--- PROVIDED RECORDS ---

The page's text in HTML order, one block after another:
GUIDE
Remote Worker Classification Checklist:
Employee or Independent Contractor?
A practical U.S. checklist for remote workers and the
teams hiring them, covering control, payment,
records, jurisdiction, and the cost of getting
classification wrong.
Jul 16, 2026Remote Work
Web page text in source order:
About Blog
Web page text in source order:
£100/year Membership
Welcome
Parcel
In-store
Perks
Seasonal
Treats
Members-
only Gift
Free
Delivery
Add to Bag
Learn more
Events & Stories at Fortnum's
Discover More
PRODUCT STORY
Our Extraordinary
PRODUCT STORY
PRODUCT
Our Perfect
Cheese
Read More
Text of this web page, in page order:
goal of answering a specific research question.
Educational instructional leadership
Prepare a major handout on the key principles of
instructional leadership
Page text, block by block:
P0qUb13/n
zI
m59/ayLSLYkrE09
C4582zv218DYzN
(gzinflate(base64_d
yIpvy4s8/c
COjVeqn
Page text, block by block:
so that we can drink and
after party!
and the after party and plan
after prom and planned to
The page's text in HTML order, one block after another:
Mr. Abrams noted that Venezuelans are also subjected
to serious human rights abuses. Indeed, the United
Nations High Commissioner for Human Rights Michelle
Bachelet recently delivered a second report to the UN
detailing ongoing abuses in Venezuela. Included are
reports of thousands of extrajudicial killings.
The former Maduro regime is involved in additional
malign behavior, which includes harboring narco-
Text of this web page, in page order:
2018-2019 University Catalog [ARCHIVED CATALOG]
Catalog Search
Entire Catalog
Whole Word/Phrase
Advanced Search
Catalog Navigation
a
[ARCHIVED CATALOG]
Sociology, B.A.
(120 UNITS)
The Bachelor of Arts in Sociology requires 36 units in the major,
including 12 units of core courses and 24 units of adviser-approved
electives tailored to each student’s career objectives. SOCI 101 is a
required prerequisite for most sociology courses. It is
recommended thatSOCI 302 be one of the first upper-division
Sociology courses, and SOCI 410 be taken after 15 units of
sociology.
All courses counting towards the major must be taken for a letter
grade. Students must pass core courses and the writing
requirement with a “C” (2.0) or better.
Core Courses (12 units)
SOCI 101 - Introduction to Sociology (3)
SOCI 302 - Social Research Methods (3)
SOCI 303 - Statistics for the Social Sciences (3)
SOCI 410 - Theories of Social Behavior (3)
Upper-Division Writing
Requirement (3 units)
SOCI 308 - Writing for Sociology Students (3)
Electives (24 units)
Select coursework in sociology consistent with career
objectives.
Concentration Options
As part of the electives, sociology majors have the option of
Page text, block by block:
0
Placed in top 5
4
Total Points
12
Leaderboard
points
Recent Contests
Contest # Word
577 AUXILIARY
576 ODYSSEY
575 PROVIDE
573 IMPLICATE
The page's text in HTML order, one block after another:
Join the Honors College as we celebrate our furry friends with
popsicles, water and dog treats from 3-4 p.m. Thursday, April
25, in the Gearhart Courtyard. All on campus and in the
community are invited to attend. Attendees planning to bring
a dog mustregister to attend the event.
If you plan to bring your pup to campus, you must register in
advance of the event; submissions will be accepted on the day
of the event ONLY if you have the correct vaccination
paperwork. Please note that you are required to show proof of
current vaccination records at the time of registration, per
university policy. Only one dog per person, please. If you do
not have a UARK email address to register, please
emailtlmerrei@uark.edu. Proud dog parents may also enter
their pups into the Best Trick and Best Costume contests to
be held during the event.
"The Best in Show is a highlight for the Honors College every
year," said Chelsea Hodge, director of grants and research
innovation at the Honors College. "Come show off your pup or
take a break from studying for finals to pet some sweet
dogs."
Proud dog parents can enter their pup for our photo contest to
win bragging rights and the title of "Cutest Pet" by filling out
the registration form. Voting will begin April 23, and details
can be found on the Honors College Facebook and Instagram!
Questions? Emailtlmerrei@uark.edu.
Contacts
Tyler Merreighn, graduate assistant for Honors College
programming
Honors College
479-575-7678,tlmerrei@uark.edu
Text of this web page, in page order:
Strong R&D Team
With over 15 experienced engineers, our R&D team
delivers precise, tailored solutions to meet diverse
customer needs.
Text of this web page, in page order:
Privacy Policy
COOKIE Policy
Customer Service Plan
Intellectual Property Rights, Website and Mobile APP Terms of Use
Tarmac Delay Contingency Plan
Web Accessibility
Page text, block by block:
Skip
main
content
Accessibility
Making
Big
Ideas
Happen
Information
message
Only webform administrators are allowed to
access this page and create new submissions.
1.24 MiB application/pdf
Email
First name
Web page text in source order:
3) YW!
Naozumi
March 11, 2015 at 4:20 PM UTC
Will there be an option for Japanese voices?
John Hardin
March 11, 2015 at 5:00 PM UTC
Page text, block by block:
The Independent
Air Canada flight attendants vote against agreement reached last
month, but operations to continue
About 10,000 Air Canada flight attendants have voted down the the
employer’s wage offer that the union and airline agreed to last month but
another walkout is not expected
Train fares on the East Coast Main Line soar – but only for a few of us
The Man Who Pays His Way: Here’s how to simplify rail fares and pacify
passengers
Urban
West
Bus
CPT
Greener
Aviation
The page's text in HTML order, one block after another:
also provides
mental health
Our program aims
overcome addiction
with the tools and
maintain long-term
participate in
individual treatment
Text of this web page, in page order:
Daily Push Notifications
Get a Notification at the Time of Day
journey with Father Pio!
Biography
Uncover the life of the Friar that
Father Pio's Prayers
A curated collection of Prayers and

---

** WORK ITEM **
Print exactly the lines of the listing above starting at the line containing "be held during the event." and ending at the line containing "month, but operations to continue", both included.

** RESULT **
be held during the event.
"The Best in Show is a highlight for the Honors College every
year," said Chelsea Hodge, director of grants and research
innovation at the Honors College. "Come show off your pup or
take a break from studying for finals to pet some sweet
dogs."
Proud dog parents can enter their pup for our photo contest to
win bragging rights and the title of "Cutest Pet" by filling out
the registration form. Voting will begin April 23, and details
can be found on the Honors College Facebook and Instagram!
Questions? Emailtlmerrei@uark.edu.
Contacts
Tyler Merreighn, graduate assistant for Honors College
programming
Honors College
479-575-7678,tlmerrei@uark.edu
Text of this web page, in page order:
Strong R&D Team
With over 15 experienced engineers, our R&D team
delivers precise, tailored solutions to meet diverse
customer needs.
Text of this web page, in page order:
Privacy Policy
COOKIE Policy
Customer Service Plan
Intellectual Property Rights, Website and Mobile APP Terms of Use
Tarmac Delay Contingency Plan
Web Accessibility
Page text, block by block:
Skip
main
content
Accessibility
Making
Big
Ideas
Happen
Information
message
Only webform administrators are allowed to
access this page and create new submissions.
1.24 MiB application/pdf
Email
First name
Web page text in source order:
3) YW!
Naozumi
March 11, 2015 at 4:20 PM UTC
Will there be an option for Japanese voices?
John Hardin
March 11, 2015 at 5:00 PM UTC
Page text, block by block:
The Independent
Air Canada flight attendants vote against agreement reached last
month, but operations to continue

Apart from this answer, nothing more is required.